Der Stellvertreter des Reichskanzlers und Reichsminister der Justiz wies darauf hin, daß nach seiner Auffassung die Übernahme der Justizverwaltung sämtlicher Länder durch das Reich zur Zeit politisch nicht zu erreichen sein werde. Schon durch die Behandlung einer derartigen Frage werde eine große Aufregung unter den Ländern entstehen, besondere praktische Vorteile verspreche er sich hiervon nicht. Falls die Minister der Deutschen Volkspartei im Kabinett das Verlangen stellen sollten, das Reich solle sämtliche Justizverwaltungen der Länder übernehmen, so würden sie sicherlich hiermit allein stehen. Anders läge die Frage der Übernahme in den Ländern, die notleidend seien. Hier verspreche er sich einen gewissen Erfolg von der Übernahme. Was die Frage der finanziellen Ersparnis anlange, so würden in Hessen 7½ Millionen Mark, in Braunschweig 1,9 Millionen nach dem Stand von 1925 erspart werden können, falls das Reich die Justizverwaltung dieser Länder übernehme. Natürlich müsse dann auch die Rechtsprechung im Namen des Reichs erfolgen, das Begnadigungsrecht müsse auf das Reich übergehen. Unzweifelhaft sei eine derartige Lösung verfassungsändernd. Ob Bayern, Württemberg und Baden auch gegen eine Übernahme der Justizverwaltungen der Länder auf das Reich sich wenden würden, deren Regierungen selber den Wunsch äußerten, könne er nicht beurteilen.

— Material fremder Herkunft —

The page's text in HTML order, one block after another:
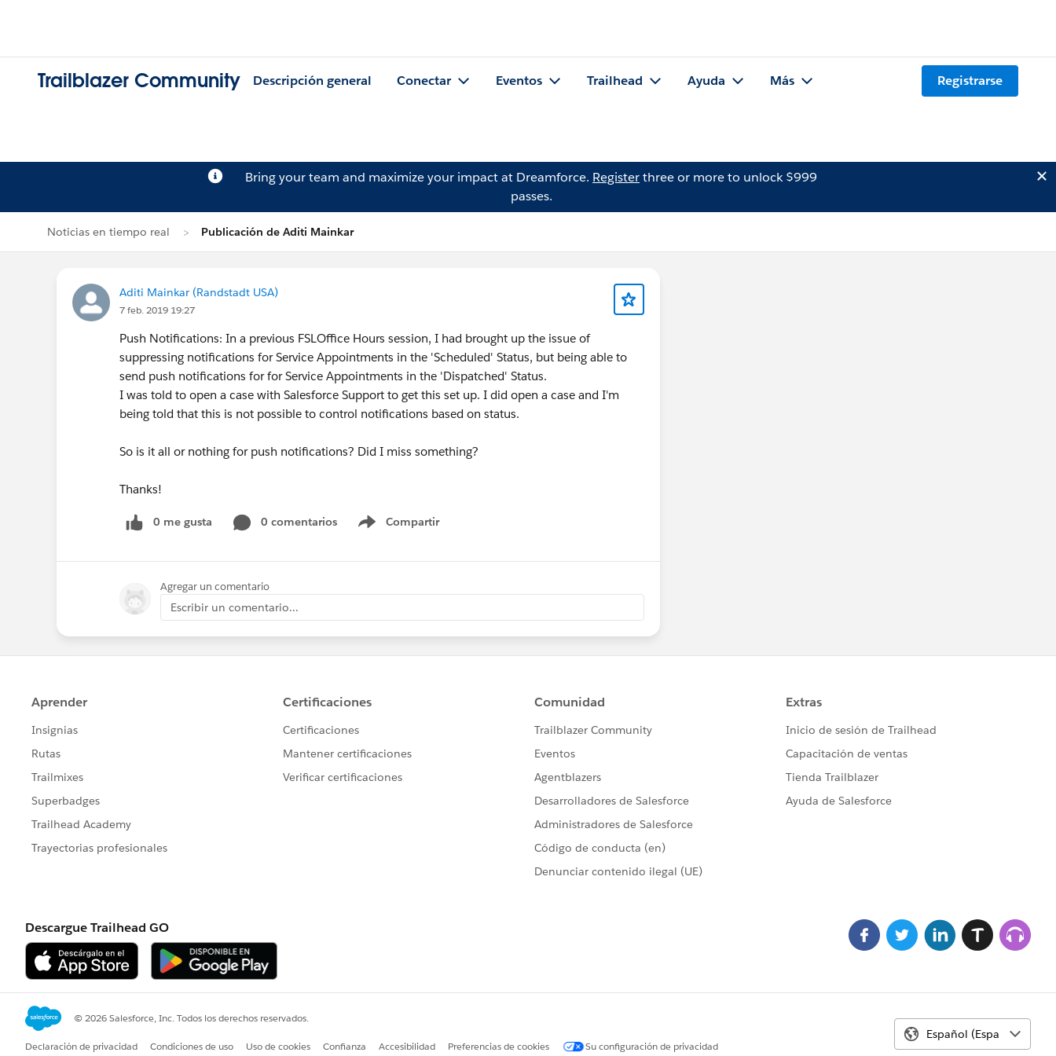
Trailblazer Community Descripción general Conectar Eventos Trailhead Ayuda Más Registrarse
Bring your team and maximize your impact at Dreamforce. Registerthree or more to unlock $999
passes.
Noticias en tiempo real Publicación de Aditi Mainkar
Aditi Mainkar (Randstadt USA)
7 feb. 2019 19:27
Push Notifications: In a previous FSLOffice Hours session, I had brought up the issue of
suppressing notifications for Service Appointments in the 'Scheduled' Status, but being able to
send push notifications for for Service Appointments in the 'Dispatched' Status.
I was told to open a case with Salesforce Support to get this set up. I did open a case and I'm
being told that this is not possible to control notifications based on status.
So is it all or nothing for push notifications? Did I miss something?
Thanks!
0 me gusta 0 comentarios Compartir
Show menu
Agregar un comentario
Escribir un comentario...

Er wolle seine Denkschrift auf den Fall abstellen, daß einzelne Länder selber den Wunsch äußerten, das Reich möge ihre Justizverwaltungen übernehmen und, falls die schriftliche Ausarbeitung einer derartigen Denkschrift gewünscht werde, wogegen er gewisse Bedenken habe, die fertige Denkschrift zu der nächsten Sitzung des Reichsministeriums mitbringen und in der Sitzung verteilen lassen. Falls er generell die Frage der Abgabe sämtlicher Justizverwaltungen der Länder an das Reich behandele, könne der Verdacht entstehen, daß das Reich dieses Ziel erstrebe6.

6

Am 5.1.28 übersandte StS Joël an StS Pünder eine im RJMin. angefertigte Aufzeichnung „Die Verreichlichung der Justiz in finanzieller Beleuchtung“ (undatierte Aufzeichnung ohne Unterschrift mit formlosem Anschreiben vom 5. 1. sowie Dankschreiben Pünders an Joël vom 6.1.28 im Nachl. Pünder , Nr. 101, Bl. 179–198; die Aufzeichnung auch in R 43 I /1875 , Bl. 51–92). In der Aufzeichnung wird dargelegt, daß die Einsparungen, die durch eine Verreichlichung der Justiz eintreten könnten, nicht überschätzt werden dürften, denn die Aufwendungen für die gesamte Rechtspflege machten nur einen verschwindenden Bruchteil der Gesamtausgaben für die öffentliche Verwaltung aus, nämlich nur 249 von 11 871 Mio RM oder 2,08%. Ersparnisse seien denkbar durch eine Zusammenlegung von Gerichten und Zentralbehörden sowie durch Personalabbau. Die finanziellen Auswirkungen solcher Maßnahmen seien schwer abzuschätzen. Man könne jedoch davon ausgehen, daß Einsparungen über das bei der preußischen Justizverwaltung erreichte Maß kaum gemacht werden könnten. Bei einer Herabdrückung des Zuschußbedarfs der übrigen Justizverwaltungen auf den preußischen Stand werde man aber nur mit 5 Mio RM Ersparnis rechnen können. Diese Einsparungen könnten zum überwiegenden Teil durch die Länder selbst vorgenommen werden. Weitere Ersparnisse durch eine Verreichlichung fielen kaum ins Gewicht. Sie würden umso geringer, je kleiner das Gebiet sei, dessen Justizverwaltung vom Reich übernommen würde. In einem zweiten Teil untersucht die Aufzeichnung die organisatorischen und verfassungsrechtlichen Aspekte einer Übertragung der Justizverwaltung, Gerichtsbarkeit und Justizgesetzgebung der Länder auf das Reich. In verfassungsrechtlicher Hinsicht kommt die Aufzeichnung zu dem Ergebnis, daß die Übernahme der Justizverwaltung eine Änderung des Art. 103 der RV voraussetze.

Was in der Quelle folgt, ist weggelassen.